Huntington, Justin T; Boomer, Laura A; Pepper, Victoria K; Diefenbach, Karen A; Dotson, Jennifer L; Nwomeh, Benedict C.
Afiliação
  • Huntington JT; Department of Pediatric Surgery, Nationwide Children's Hospital, 700 Children's Drive, Columbus, OH, 43205, USA. justin.huntington@osumc.edu.
  • Boomer LA; Department of Surgery, The Ohio State University Wexner Medical Center, 395 W 10th Ave, Columbus, OH, 43210, USA. justin.huntington@osumc.edu.
  • Pepper VK; Department of Pediatric Surgery, Nationwide Children's Hospital, 700 Children's Drive, Columbus, OH, 43205, USA.
  • Diefenbach KA; Department of Pediatric Surgery, Nationwide Children's Hospital, 700 Children's Drive, Columbus, OH, 43205, USA.
  • Dotson JL; Department of Pediatric Surgery, Nationwide Children's Hospital, 700 Children's Drive, Columbus, OH, 43205, USA.

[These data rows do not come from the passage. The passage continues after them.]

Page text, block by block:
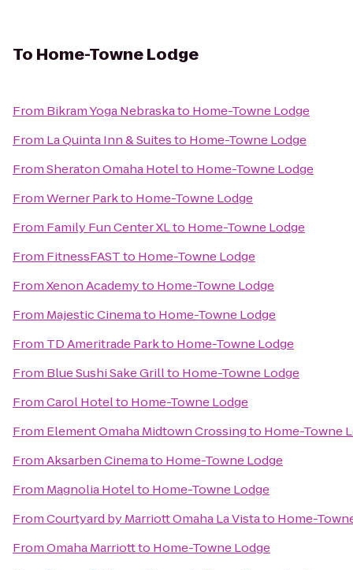
To Home-Towne Lodge
From Bikram Yoga Nebraskato Home-Towne Lodge
From La Quinta Inn & Suitesto Home-Towne Lodge
FromSheraton Omaha Hotelto Home-Towne Lodge
FromWerner Parkto Home-Towne Lodge
From Family Fun Center XLto Home-Towne Lodge
From FitnessFASTto Home-Towne Lodge
FromXenon Academyto Home-Towne Lodge
From Majestic Cinemato Home-Towne Lodge
From TD Ameritrade Parkto Home-Towne Lodge
From Blue Sushi Sake Grillto Home-Towne Lodge
FromCarol Hotelto Home-Towne Lodge
From Element Omaha Midtown Crossingto Home-Towne
FromAksarben Cinemato Home-Towne Lodge
From Magnolia Hotelto Home-Towne Lodge
FromCourtyard by Marriott Omaha La Vistato Home-
FromOmaha Marriottto Home-Towne Lodge
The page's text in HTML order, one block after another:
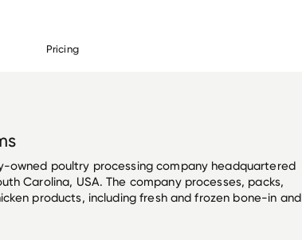
Pricing
owned poultry processing company headquartered
Carolina, USA. The company processes, packs,
products, including fresh and frozen bone-in and
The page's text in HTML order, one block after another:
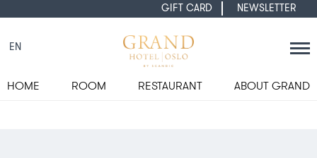
GIFT CARD NEWSLETTER
EN
HOME ROOM RESTAURANT ABOUT GRAND
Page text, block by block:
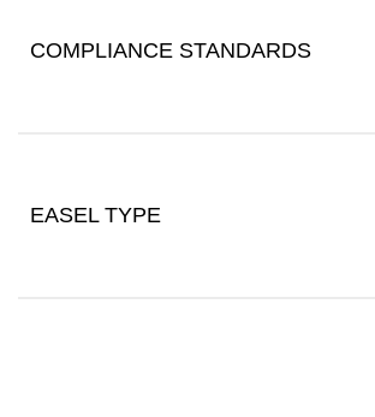
COMPLIANCE STANDARDS
EASEL TYPE
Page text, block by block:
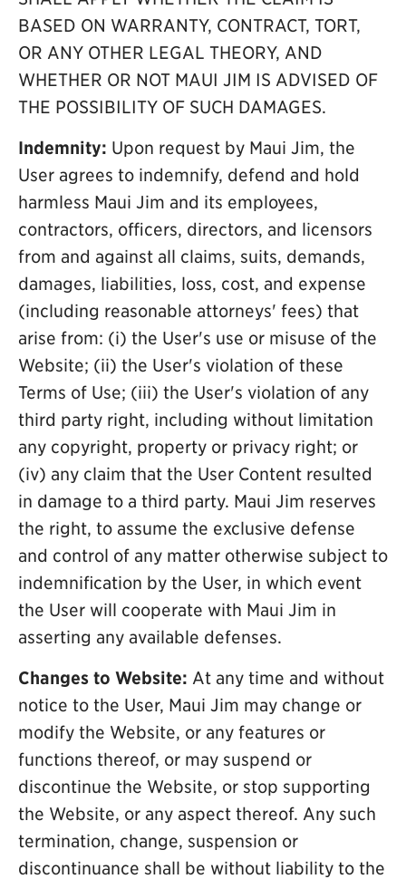
BASED ON WARRANTY, CONTRACT, TORT,
OR ANY OTHER LEGAL THEORY, AND
WHETHER OR NOT MAUI JIM IS ADVISED OF
THE POSSIBILITY OF SUCH DAMAGES.
Indemnity: Upon request by Maui Jim, the
User agrees to indemnify, defend and hold
harmless Maui Jim and its employees,
contractors, officers, directors, and licensors
from and against all claims, suits, demands,
damages, liabilities, loss, cost, and expense
(including reasonable attorneys' fees) that
arise from: (i) the User's use or misuse of the
Website; (ii) the User's violation of these
Terms of Use; (iii) the User's violation of any
third party right, including without limitation
any copyright, property or privacy right; or
(iv) any claim that the User Content resulted
in damage to a third party. Maui Jim reserves
the right, to assume the exclusive defense
and control of any matter otherwise subject to
indemnification by the User, in which event
the User will cooperate with Maui Jim in
asserting any available defenses.
Changes to Website: At any time and without
notice to the User, Maui Jim may change or
modify the Website, or any features or
functions thereof, or may suspend or
discontinue the Website, or stop supporting
the Website, or any aspect thereof. Any such
termination, change, suspension or
discontinuance shall be without liability to the
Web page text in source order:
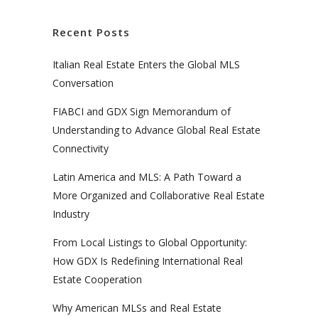
Recent Posts
Italian Real Estate Enters the Global MLS
Conversation
FIABCI and GDX Sign Memorandum of
Understanding to Advance Global Real Estate
Connectivity
Latin America and MLS: A Path Toward a
More Organized and Collaborative Real Estate
Industry
From Local Listings to Global Opportunity:
How GDX Is Redefining International Real
Estate Cooperation
Why American MLSs and Real Estate
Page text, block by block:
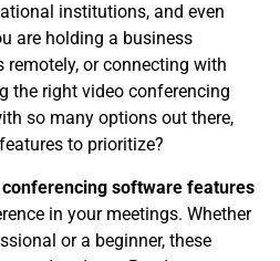
institutions, and even
are holding a business
remotely, or connecting with
the right video conferencing
so many options out there,
to prioritize?
software features
in your meetings. Whether
or a beginner, these
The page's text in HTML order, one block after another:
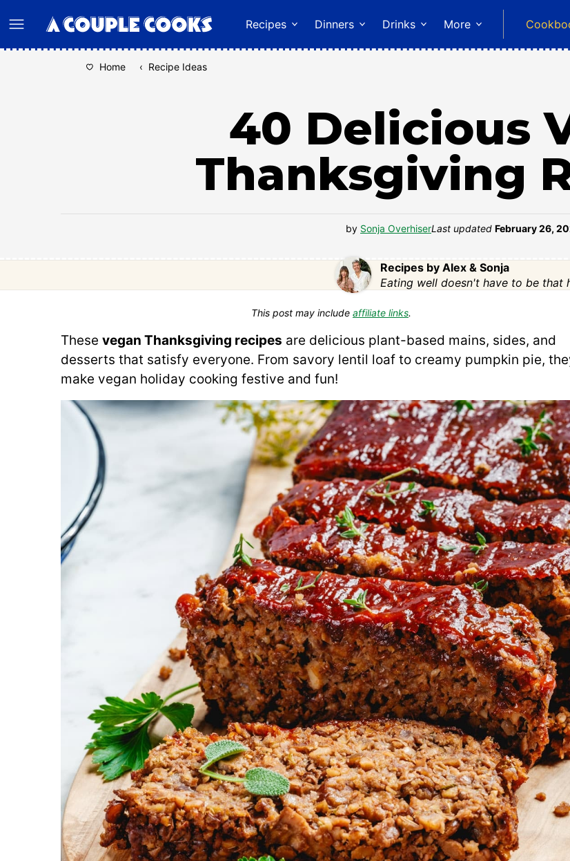
to
content
Recipes Dinners Drinks More
Home ‹ Recipe Ideas
40 Delicious
Thanksgiving
by Sonja OverhiserLast updated February 26,
Recipes by Alex & Sonja
Eating well doesn't have to be that
This post may include affiliate links.
These vegan Thanksgiving recipes are delicious plant-based mains, sides, and
desserts that satisfy everyone. From savory lentil loaf to creamy pumpkin pie,
make vegan holiday cooking festive and fun!
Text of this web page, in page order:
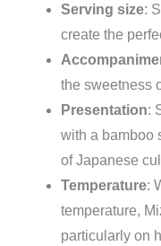
Serving size:
create the
the sweetness
Presentation:
with a bamboo
of Japanese
Temperature:
temperature,
particularly on
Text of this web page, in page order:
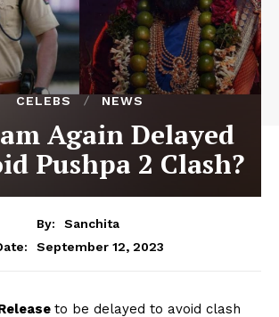
CELEBS NEWS
Again Delayed
Pushpa 2 Clash?
By:
Sanchita
September 12, 2023
to be delayed to avoid clash
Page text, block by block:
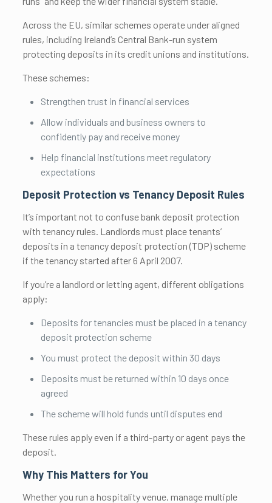
Across the EU, similar schemes operate under aligned
rules, including Ireland’s Central Bank-run system
protecting deposits in its credit unions and institutions.
These schemes:
Strengthen trust in financial services
Allow individuals and business owners to
confidently pay and receive money
Help financial institutions meet regulatory
expectations
Deposit Protection vs Tenancy Deposit Rules
It’s important not to confuse bank deposit protection
with tenancy rules. Landlords must place tenants’
deposits in a tenancy deposit protection (TDP) scheme
if the tenancy started after 6 April 2007.
If you’re a landlord or letting agent, different obligations
apply:
Deposits for tenancies must be placed in a tenancy
deposit protection scheme
You must protect the deposit within 30 days
Deposits must be returned within 10 days once
agreed
The scheme will hold funds until disputes end
These rules apply even if a third-party or agent pays the
deposit.
Why This Matters for You
Whether you run a hospitality venue, manage multiple
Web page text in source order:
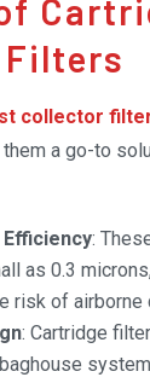
and ensures
collector
them a go-to
:
as 0.3
risk of airborne
: Cartridge
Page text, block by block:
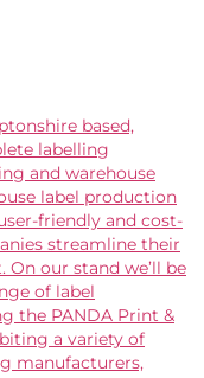
based,
labelling
and warehouse
label production
friendly and cost-
streamline their
our stand we’ll be
of label
the PANDA Print &
a variety of
manufacturers,
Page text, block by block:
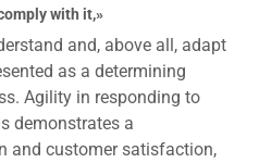
with it,»
and, above all, adapt
as a determining
Agility in responding to
demonstrates a
and customer satisfaction,
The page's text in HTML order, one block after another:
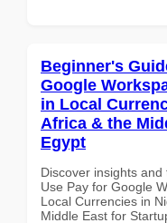
Beginner's
Google
in Local
Africa & the
Egypt
Discover insights
Use Pay for Google
Local Currencies in
Middle East for
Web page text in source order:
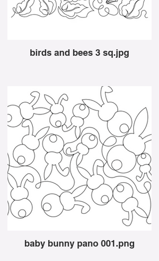
birds and bees 3 sq.jpg
baby bunny pano 001.png
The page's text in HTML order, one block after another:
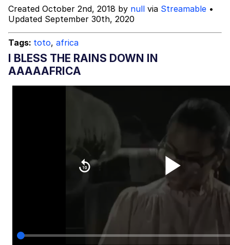
My Father-In-Law Is A Builder / We
Can't, We Don't Know How To Do It
Jacob Batalon CEO of Sex
Created October 2nd, 2018 by null via Streamable •
Updated September 30th, 2020
Tags: toto, africa
I BLESS THE RAINS DOWN IN
AAAAAFRICA
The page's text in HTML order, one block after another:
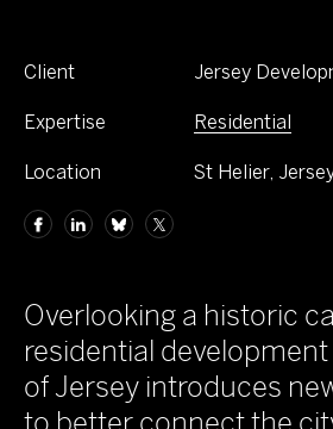
Client Jersey
Expertise Residential
Location St Helier,
Overlooking a historic
residential
of Jersey introduces
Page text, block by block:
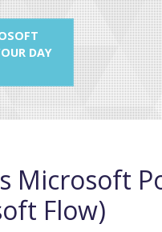
DAY
Microsoft
Flow)

  • Nwomeh BC; Division of Pediatric Gastroenterology, Hepatology, and Nutrition, Nationwide Children's Hospital, 700 Children's Drive, Columbus, OH, 43205, USA.
Pediatr Surg Int ; 32(5): 459-64, 2016 May.
Article em En | MEDLINE | ID: mdl-26875174
PURPOSE: Single-incision laparoscopic surgery (SILS) has been described in adults with Crohn's disease, but its use in pediatric Crohn's patients has been limited. The purpose of this study was to review our experience with SILS in pediatric patients with Crohn's disease. METHODS: A retrospective review was performed for patients diagnosed with Crohn's disease who underwent small bowel resection or ileocecectomy at a freestanding children's hospital from 2006 to 2014. Data collected included demographic data, interval from diagnosis to surgery, operative time, length of stay, and postoperative outcomes. RESULTS: Analysis identified 19 patients who underwent open surgery (OS) and 41 patients who underwent SILS. One patient (2.4 %) within the SILS group required conversion to OS. Demographic characteristics were similar between the 2 cohorts. The most common indication for surgery was stricture/obstruction (SILS 70.7 % vs. OS 68.4 %, p = 0.86), and ileocecectomy was the most common primary procedure performed (SILS 90.2 % vs. OS 100 % OS). Operative times were longer for SILS (135 ± 50 vs. 105 ± 37 min, p = 0.02). However, when the last 20 SILS cases were compared to all OS cases, the difference was no longer statistically significant (SILS 123.3 ± 34.2 vs. OS 105 ± 36.5, p = 0.12). No difference was noted in postoperative length of stay (SILS 6.5 ± 2.2 days vs. OS 7.4 ± 2.2 days, p = 0.16) or overall complication rate (SILS 24.4 % vs. OS 26.3 %, p = 0.16). CONCLUSION: SILS ileocecectomy is feasible in pediatric patients with Crohn's disease, achieving outcomes similar to OS. As experience increased, operative times also became comparable.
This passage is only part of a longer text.